Asia fuel oil margins soar tracking strength in Europe market
Margins for high sulphur fuel oil (HSFO) rallied at Asia oil hub Singapore to more than twoyear highs this week, led by a strong European market, trade sources told Reuters.
The strength implies potentially higher procuring costs for the fuel which usually goes into refineries as feedstock or into refuelling hubs as marine fuel.
Singapore 380-cst HSFO/Dubai crack spread for November hit discounts of $2.85 a barrel at the Asia close on Thursday, based upon information from monetary group LSEG. The spread was last seen greater in May 2022. On the other hand, the December crack spread closed at discounts of about $5 a. barrel.
Margins have rallied greater in spite of a boost in fuel oil. products to Asia this month, with strength spilling over from. markets in the West, trade sources said.
Supplies into Europe's Amsterdam-Rotterdam-Antwerp oil center. have tightened this month and increased European cost benchmarks.
The 3.5% Rotterdam barge fracture spread to Brent futures. skyrocketed to a $3.78 a barrel premium today, data from LSEG. revealed, their highest since LSEG records begin in 1988.
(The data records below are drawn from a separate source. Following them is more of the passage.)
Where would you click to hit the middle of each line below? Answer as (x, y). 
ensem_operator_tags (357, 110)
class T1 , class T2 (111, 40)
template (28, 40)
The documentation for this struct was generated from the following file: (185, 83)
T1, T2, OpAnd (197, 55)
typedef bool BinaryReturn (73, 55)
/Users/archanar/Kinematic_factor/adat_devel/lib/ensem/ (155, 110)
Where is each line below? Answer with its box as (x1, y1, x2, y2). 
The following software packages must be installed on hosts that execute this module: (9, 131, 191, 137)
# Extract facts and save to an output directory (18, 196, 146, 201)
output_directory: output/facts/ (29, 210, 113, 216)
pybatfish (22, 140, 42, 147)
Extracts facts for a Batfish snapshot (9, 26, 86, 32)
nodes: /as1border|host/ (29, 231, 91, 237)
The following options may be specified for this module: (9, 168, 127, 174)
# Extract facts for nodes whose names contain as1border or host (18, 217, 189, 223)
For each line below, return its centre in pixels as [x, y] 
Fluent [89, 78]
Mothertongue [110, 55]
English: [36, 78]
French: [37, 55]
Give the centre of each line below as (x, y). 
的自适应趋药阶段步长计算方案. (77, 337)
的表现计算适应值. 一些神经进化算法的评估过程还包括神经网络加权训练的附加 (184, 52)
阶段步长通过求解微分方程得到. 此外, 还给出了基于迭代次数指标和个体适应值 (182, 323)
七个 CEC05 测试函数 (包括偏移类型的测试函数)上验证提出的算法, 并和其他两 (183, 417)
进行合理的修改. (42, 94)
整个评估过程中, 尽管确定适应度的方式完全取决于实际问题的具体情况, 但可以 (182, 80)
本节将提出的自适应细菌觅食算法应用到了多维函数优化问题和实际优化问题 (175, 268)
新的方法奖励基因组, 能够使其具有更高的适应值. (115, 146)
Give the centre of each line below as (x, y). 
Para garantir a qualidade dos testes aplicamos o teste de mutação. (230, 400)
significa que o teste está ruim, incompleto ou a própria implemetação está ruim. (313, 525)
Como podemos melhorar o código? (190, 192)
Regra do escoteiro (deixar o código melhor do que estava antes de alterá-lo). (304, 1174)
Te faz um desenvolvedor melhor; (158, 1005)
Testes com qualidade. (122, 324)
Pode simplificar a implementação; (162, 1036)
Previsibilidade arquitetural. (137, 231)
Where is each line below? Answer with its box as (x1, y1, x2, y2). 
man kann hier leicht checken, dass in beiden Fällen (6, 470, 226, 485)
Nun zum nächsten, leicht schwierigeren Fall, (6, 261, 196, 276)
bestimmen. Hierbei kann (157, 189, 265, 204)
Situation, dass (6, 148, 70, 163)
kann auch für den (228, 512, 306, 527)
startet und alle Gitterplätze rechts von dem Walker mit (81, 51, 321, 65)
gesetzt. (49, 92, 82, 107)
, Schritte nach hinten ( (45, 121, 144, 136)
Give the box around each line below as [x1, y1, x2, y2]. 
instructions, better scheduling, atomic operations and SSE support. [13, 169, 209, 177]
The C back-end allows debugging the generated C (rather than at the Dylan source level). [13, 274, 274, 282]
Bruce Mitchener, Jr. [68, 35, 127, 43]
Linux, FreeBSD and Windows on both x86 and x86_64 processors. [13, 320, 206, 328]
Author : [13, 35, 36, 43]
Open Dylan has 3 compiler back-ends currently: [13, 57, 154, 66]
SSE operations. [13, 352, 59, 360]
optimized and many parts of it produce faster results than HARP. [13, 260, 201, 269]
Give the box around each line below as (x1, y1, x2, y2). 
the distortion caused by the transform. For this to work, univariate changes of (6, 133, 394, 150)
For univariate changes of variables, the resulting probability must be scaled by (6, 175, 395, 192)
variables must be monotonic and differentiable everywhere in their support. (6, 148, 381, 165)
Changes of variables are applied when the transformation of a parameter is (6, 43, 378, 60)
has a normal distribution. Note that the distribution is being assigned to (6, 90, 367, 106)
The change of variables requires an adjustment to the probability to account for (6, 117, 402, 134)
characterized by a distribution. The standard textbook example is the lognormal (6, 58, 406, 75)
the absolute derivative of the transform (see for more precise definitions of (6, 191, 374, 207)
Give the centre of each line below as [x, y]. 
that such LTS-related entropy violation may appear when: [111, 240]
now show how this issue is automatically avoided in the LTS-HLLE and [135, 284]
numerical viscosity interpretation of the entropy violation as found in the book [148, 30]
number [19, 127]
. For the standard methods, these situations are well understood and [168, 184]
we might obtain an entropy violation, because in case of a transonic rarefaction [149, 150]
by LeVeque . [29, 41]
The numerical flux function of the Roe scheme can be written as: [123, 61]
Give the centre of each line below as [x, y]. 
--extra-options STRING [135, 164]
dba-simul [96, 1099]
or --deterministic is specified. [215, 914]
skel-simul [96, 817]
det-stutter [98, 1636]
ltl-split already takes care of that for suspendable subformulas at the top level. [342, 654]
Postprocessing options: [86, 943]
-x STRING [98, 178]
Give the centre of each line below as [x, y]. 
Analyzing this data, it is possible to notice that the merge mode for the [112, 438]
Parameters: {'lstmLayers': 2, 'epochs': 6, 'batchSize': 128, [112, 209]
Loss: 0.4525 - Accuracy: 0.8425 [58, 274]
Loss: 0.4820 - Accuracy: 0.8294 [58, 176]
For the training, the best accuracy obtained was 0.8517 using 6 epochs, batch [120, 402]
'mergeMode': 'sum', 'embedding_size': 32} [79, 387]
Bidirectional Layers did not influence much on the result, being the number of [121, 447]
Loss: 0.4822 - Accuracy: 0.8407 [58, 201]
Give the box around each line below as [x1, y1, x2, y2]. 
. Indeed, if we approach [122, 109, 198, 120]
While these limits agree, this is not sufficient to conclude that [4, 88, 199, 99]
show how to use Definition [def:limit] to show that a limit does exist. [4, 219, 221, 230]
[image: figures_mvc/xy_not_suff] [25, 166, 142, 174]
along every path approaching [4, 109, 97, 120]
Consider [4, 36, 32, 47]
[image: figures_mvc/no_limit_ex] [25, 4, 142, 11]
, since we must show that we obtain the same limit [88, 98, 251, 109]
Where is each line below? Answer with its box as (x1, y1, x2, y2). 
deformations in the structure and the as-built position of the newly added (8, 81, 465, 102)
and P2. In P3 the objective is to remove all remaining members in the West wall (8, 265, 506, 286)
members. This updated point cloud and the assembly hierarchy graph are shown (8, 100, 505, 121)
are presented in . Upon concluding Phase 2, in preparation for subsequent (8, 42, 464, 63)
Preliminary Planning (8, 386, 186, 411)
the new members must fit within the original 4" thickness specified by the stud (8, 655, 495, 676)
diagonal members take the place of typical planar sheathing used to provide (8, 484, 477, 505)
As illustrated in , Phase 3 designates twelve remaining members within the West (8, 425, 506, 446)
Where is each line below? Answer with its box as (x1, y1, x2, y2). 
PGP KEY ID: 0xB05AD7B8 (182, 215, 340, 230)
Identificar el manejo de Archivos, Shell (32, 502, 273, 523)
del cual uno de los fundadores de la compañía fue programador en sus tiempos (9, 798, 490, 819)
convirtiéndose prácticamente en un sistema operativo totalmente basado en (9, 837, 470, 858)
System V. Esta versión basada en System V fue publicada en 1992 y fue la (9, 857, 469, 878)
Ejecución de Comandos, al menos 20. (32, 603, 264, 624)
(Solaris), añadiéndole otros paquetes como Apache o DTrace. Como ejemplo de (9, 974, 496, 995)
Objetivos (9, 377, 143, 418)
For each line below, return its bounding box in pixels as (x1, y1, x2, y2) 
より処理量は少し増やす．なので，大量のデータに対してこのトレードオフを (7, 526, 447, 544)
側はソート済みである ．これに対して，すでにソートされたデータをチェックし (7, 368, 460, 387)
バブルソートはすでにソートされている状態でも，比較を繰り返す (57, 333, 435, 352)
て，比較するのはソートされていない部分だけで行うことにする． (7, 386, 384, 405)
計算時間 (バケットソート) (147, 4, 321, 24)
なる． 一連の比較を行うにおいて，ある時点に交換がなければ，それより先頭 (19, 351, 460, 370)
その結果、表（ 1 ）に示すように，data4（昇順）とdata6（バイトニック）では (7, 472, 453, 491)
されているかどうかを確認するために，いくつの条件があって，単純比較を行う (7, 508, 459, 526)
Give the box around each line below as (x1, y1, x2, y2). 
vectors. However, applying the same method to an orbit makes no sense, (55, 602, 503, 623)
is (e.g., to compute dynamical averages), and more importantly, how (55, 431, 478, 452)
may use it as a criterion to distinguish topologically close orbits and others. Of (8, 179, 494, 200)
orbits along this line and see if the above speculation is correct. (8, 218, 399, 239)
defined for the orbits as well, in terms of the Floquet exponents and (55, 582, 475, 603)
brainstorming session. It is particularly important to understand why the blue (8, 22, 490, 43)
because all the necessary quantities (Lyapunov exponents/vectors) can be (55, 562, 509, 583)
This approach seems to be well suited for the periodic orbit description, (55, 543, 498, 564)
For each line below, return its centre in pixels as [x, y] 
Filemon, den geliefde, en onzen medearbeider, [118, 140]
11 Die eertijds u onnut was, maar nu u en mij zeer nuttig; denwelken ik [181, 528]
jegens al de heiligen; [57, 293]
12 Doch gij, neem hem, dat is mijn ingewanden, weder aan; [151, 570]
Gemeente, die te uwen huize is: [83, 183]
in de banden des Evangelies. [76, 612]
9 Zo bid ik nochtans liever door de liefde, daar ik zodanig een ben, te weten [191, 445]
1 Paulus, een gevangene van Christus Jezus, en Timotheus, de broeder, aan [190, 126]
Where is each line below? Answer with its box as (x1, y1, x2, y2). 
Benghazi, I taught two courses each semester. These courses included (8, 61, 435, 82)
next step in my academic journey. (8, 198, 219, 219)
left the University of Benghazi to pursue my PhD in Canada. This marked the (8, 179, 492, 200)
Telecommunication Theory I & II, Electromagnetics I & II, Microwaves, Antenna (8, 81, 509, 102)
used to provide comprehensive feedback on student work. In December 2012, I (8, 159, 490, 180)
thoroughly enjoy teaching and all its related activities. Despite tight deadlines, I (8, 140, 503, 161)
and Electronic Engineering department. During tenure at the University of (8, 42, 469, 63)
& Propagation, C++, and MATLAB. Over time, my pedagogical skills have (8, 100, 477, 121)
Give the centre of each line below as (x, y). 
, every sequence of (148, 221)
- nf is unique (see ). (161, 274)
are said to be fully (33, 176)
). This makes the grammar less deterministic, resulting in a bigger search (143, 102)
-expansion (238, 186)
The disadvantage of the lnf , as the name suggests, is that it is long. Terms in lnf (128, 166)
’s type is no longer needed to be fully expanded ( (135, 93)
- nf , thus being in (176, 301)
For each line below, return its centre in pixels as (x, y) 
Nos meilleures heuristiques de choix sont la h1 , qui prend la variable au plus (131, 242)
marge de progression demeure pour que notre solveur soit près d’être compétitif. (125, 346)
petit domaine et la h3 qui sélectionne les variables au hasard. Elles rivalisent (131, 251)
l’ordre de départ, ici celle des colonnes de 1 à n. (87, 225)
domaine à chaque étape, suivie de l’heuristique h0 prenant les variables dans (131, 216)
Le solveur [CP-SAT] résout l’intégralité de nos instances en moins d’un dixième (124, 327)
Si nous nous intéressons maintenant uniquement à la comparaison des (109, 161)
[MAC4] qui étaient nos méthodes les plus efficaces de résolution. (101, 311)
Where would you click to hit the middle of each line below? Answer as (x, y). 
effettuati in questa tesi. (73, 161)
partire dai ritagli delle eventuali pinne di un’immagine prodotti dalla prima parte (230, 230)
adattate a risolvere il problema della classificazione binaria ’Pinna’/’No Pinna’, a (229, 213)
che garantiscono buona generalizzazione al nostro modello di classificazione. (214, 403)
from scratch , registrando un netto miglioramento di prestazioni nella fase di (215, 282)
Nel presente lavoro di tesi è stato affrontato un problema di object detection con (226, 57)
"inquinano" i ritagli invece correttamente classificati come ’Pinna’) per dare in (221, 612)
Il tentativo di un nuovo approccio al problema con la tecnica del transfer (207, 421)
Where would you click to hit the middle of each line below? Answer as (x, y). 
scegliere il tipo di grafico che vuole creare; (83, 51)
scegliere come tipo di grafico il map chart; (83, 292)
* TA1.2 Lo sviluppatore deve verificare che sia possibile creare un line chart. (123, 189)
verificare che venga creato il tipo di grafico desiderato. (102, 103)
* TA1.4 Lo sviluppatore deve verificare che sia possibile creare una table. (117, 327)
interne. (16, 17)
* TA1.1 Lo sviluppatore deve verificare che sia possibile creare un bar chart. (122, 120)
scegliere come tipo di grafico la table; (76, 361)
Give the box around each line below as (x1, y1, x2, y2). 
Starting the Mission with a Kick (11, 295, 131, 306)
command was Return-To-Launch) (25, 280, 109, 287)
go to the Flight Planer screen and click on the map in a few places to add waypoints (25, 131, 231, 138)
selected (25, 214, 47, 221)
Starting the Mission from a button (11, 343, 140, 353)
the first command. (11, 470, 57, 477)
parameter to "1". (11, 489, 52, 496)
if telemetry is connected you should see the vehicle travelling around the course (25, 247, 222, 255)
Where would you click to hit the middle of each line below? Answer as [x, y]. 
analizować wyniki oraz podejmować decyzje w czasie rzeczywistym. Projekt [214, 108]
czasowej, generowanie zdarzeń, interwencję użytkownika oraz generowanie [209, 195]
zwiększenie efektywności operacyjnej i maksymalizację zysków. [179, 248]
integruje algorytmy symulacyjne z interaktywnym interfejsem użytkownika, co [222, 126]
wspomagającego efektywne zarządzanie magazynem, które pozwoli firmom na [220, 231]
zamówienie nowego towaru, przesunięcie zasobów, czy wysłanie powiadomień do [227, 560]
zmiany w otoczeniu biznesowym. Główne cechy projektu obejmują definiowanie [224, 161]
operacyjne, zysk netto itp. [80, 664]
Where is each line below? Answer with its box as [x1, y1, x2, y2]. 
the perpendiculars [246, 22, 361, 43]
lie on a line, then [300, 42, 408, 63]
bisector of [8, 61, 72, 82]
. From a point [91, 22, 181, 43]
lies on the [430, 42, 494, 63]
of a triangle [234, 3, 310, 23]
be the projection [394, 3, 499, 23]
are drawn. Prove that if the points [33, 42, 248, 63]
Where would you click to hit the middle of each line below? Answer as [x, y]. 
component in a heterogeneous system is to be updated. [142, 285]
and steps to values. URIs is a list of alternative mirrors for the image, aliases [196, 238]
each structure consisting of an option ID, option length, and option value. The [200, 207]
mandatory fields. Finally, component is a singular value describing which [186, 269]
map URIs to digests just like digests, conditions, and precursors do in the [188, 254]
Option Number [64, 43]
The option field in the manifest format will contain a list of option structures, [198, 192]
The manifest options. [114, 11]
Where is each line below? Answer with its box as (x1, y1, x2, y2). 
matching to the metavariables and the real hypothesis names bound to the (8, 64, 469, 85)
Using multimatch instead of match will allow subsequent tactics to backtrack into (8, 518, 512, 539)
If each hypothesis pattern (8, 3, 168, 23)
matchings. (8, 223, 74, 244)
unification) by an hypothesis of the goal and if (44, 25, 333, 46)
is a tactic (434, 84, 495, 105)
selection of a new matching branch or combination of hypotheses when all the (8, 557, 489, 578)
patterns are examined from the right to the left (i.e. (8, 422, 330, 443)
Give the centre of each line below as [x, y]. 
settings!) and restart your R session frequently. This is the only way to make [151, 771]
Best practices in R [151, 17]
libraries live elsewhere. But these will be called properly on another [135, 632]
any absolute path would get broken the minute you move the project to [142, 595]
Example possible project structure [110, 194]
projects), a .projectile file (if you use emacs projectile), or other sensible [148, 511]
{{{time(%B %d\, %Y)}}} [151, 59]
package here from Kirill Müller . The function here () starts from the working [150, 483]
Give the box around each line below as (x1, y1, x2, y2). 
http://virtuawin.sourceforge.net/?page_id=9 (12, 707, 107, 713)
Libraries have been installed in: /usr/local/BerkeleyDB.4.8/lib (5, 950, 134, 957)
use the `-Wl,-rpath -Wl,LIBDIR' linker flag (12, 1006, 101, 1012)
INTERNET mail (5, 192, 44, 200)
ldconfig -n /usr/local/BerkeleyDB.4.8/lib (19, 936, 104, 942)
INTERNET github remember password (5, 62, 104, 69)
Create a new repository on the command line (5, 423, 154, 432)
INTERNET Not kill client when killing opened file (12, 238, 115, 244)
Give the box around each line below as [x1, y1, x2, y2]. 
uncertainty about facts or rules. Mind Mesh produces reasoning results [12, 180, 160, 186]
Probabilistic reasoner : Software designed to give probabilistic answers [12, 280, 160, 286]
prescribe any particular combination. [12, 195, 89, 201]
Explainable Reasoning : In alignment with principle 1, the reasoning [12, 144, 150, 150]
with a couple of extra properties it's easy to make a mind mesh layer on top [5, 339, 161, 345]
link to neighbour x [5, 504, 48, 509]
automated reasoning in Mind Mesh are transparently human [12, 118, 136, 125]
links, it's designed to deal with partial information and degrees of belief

The European market has actually tightened up amid declining imports. from the United States in the middle of an arbitrage window that is shut,. according to trade sources.
HSFO inflows from the U.S. to Rotterdam have actually dropped from. over 200,000 metric heaps in September to zero in October so far,. with simply one freight of about 72,000 tons expected to get here in. end-October, Kpler information revealed.
A spike in Egyptian demand for fuel oil coincided with the. lower supply in Europe, buoying margins for the fuel.
Stress in the Middle East, which is an essential exporting area. of fuel oil, also kept sentiment supported, sources said.